# Double Critter Nation Bedding



## Aether (Mar 7, 2013)

Hey everyone, been a while since I've popped in here so I'm sorry if there was a similar topic recently. I've had this cage for a while and I was wondering what other people who own it use, since the trays are quite shallow for normal bedding. I've used puppy pads, newspaper, paper pellets, and fleece. I find it difficult to keep the pads and paper in place, and since the tray edges are rounded, my fleece clips don't stay too well either. Is there anything else out there, or has anyone come up with awesome tray cover ideas? Thanks~


----------



## kksrats (Jul 25, 2014)

What kind of clips are you using? I find that my medium binder clips stay just fine. I typically put newspaper and baking soda down under a layer of fleece and clip it. For the half levels, I just get a piece large enough to tuck around and underneath the edges of the tray. My boys currently have a concrete mixing tub for their bottom tray since I like to use aspen with them. If you're still unable to get your clips to stay, you can try putting down bricks in the corners.
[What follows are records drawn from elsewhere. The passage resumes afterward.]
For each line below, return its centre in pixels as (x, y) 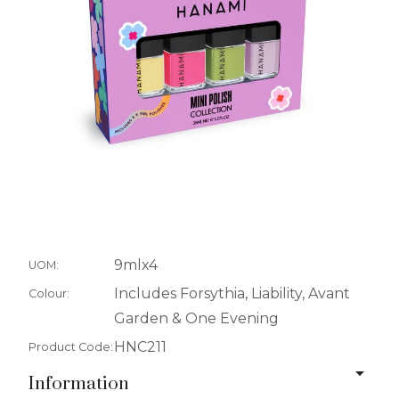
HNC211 (140, 346)
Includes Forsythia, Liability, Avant (232, 293)
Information (79, 384)
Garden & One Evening (196, 318)
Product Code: (71, 346)
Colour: (49, 293)
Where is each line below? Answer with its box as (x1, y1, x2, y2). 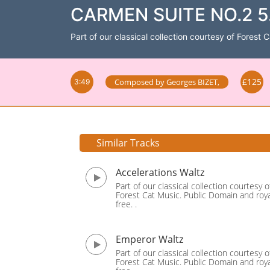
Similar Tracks (96, 136, 160, 149)
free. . (116, 198, 137, 210)
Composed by (115, 77, 166, 87)
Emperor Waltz (116, 233, 183, 246)
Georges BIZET (166, 77, 218, 87)
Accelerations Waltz (116, 166, 204, 179)
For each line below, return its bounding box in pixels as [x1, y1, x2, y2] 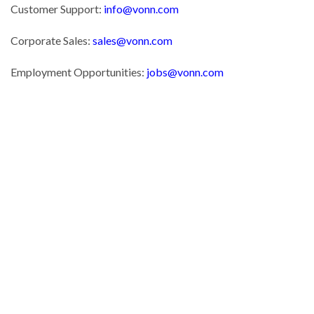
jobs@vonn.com [146, 65, 224, 78]
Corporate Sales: [11, 34, 93, 47]
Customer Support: [11, 2, 104, 15]
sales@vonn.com [93, 34, 172, 47]
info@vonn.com [104, 2, 179, 15]
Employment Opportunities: [11, 65, 146, 78]
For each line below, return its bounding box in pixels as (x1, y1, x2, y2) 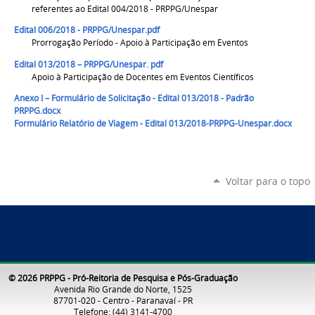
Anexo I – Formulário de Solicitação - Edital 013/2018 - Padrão (14, 92, 254, 105)
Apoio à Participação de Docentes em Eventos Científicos (31, 70, 254, 83)
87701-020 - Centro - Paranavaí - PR (53, 294, 193, 306)
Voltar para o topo (225, 174, 310, 188)
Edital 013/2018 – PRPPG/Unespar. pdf (14, 58, 163, 70)
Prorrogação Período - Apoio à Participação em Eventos (31, 37, 248, 49)
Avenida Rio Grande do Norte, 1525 (54, 283, 192, 295)
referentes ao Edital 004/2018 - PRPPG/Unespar (31, 2, 218, 15)
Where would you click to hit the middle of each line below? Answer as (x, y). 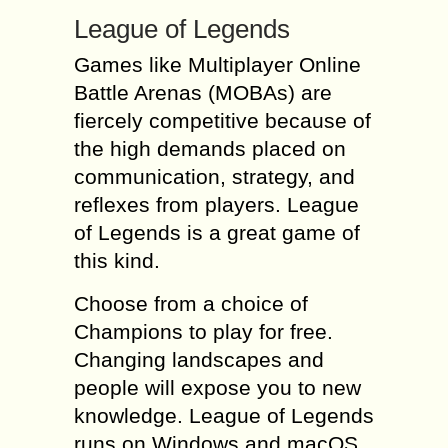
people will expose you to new (217, 387)
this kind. (117, 260)
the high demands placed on (210, 148)
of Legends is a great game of (217, 232)
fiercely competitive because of (222, 120)
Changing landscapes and (199, 359)
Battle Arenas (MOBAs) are (203, 92)
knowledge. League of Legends (224, 415)
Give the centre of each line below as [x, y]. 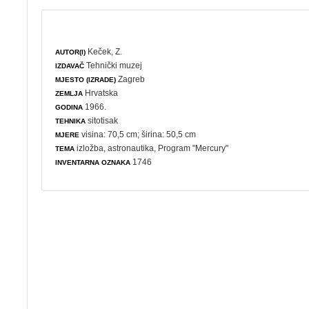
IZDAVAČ [70, 66]
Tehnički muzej [114, 65]
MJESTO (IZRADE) [86, 79]
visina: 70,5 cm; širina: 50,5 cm [138, 134]
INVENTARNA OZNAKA [93, 162]
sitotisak [102, 120]
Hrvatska [101, 93]
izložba [90, 148]
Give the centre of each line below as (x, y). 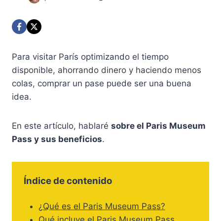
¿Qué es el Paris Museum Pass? (102, 206)
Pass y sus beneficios (57, 139)
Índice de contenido (68, 181)
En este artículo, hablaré (61, 126)
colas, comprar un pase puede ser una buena (102, 84)
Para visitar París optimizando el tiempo (90, 57)
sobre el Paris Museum (158, 126)
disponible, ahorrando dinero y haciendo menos (107, 70)
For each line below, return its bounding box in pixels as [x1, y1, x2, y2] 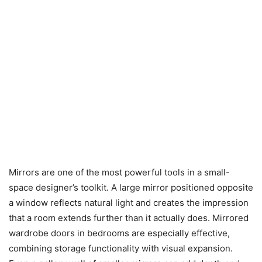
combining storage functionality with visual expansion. [9, 242, 233, 254]
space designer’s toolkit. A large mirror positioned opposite [9, 181, 253, 193]
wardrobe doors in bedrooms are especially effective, [9, 227, 230, 239]
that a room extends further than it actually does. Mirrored [9, 212, 249, 223]
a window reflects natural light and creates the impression [9, 196, 249, 208]
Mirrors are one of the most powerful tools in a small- [9, 166, 230, 178]
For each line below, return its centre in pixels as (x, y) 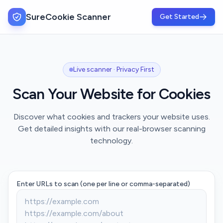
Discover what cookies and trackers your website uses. (111, 117)
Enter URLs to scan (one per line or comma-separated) (103, 184)
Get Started (179, 17)
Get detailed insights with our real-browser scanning (111, 129)
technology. (111, 141)
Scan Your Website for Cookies (111, 94)
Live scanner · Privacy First (113, 69)
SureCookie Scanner (68, 17)
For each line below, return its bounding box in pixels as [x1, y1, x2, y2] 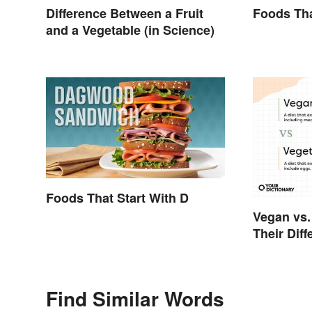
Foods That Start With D [46, 188, 189, 207]
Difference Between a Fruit [46, 4, 203, 23]
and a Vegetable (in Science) [46, 21, 214, 40]
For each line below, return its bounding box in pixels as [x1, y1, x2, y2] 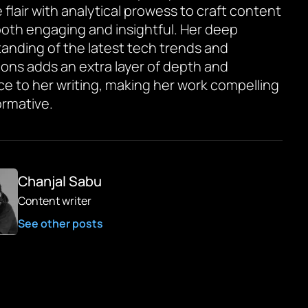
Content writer [18, 192, 92, 208]
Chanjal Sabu [18, 171, 102, 190]
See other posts [18, 215, 104, 231]
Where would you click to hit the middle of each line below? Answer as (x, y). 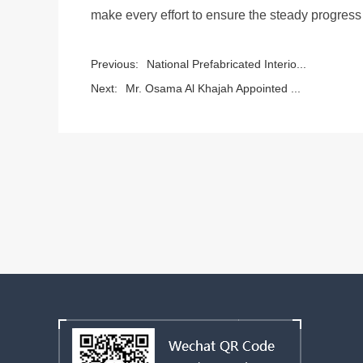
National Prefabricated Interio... (226, 64)
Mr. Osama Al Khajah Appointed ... (213, 88)
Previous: (115, 64)
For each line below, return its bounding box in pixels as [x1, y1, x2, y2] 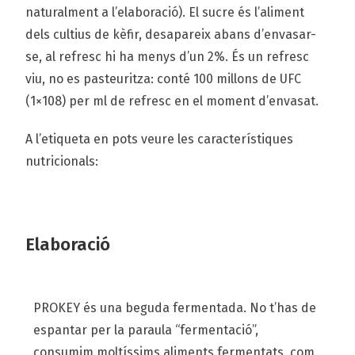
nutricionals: [25, 153, 99, 169]
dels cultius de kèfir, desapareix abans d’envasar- [25, 26, 317, 42]
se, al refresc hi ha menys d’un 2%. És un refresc [25, 48, 310, 64]
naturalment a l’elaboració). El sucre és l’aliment [25, 4, 305, 20]
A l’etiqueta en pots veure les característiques [25, 131, 294, 147]
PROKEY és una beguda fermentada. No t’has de [33, 300, 317, 315]
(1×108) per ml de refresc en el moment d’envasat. [25, 93, 319, 109]
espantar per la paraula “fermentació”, [33, 322, 259, 338]
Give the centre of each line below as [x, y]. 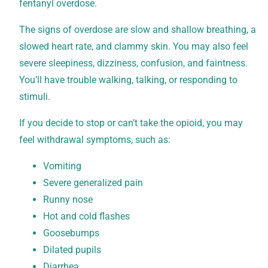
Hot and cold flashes [86, 217]
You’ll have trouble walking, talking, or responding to [128, 80]
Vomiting [62, 166]
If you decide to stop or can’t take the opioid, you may [131, 123]
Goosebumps [71, 233]
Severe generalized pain [93, 183]
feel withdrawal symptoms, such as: [95, 140]
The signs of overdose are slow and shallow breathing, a [138, 30]
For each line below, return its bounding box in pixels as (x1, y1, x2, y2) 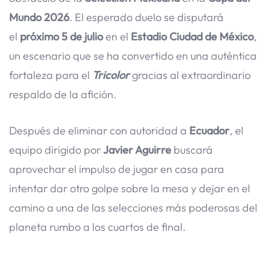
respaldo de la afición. (9, 87, 116, 101)
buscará (171, 143, 213, 157)
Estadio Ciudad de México (131, 29, 254, 43)
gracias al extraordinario (130, 67, 251, 82)
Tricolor (92, 67, 130, 82)
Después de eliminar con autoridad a (9, 124, 189, 138)
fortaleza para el (9, 67, 92, 82)
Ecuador (189, 124, 230, 138)
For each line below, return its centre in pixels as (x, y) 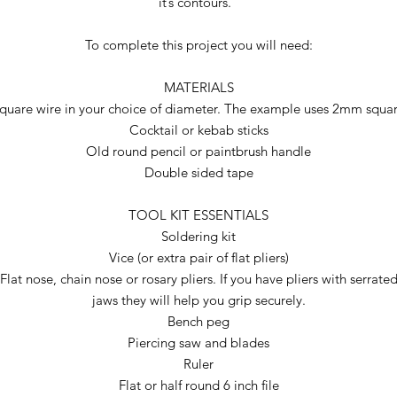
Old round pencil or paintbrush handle (198, 151)
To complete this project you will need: (198, 44)
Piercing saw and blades (198, 342)
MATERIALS (198, 87)
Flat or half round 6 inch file (198, 385)
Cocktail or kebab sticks (198, 129)
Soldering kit (198, 236)
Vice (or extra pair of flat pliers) (198, 257)
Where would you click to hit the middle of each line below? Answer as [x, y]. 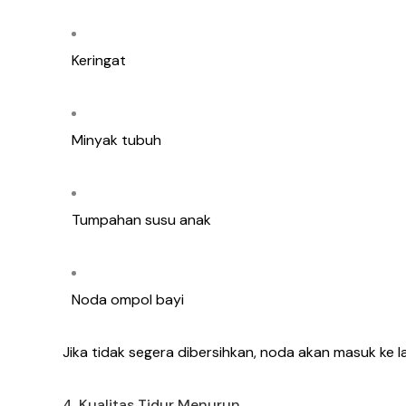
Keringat [99, 61]
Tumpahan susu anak [141, 220]
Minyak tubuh [116, 140]
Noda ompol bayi [128, 300]
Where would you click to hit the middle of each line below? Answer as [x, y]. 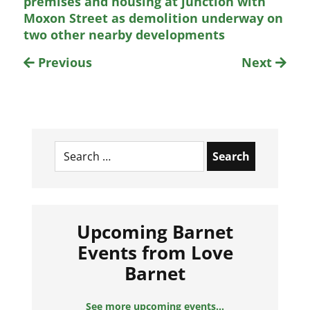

I tend to do this in the corner where their water bottle is anyway because they always tear that corner up if I don't.


----------



## Aether (Mar 7, 2013)

I forgot to mention I have a couple bricks xD I should buy more. I was using small binder clips, but maybe the next size up would work better. I'm gonna give the paper and baking soda a try under it after I move this week.


----------



## Kuro (Oct 25, 2012)

bass equitment sells deeper pans for DCN's and DFNs


----------



## LilCritter (Feb 25, 2014)

I used the large binder clips to keep the fleece down on the 2 sides and the back. Then I used medium sized clips in the front. However, I've since upgraded to the stainless steel option offered by Bass Equipment as my 4 little ones liked to pull the fleece up in an attempt to steal the clips. Now, I just lay the fleece in the pan and weigh it down with litter boxes, tiles, food bowls, etc... So far, it works out much better.


----------



## Aether (Mar 7, 2013)

Oh, that's a good idea. I just looked into Bass Equipment and will be ordering those pans soon.


----------



## Velo (Dec 30, 2014)

I sew my own fleece liners and give them 5" folds on 2 ends (the short ends), so I can slip them on the trays. My girls like to go under liners, so it's convenient for them too (I can easily life up the long sides to check on them )


----------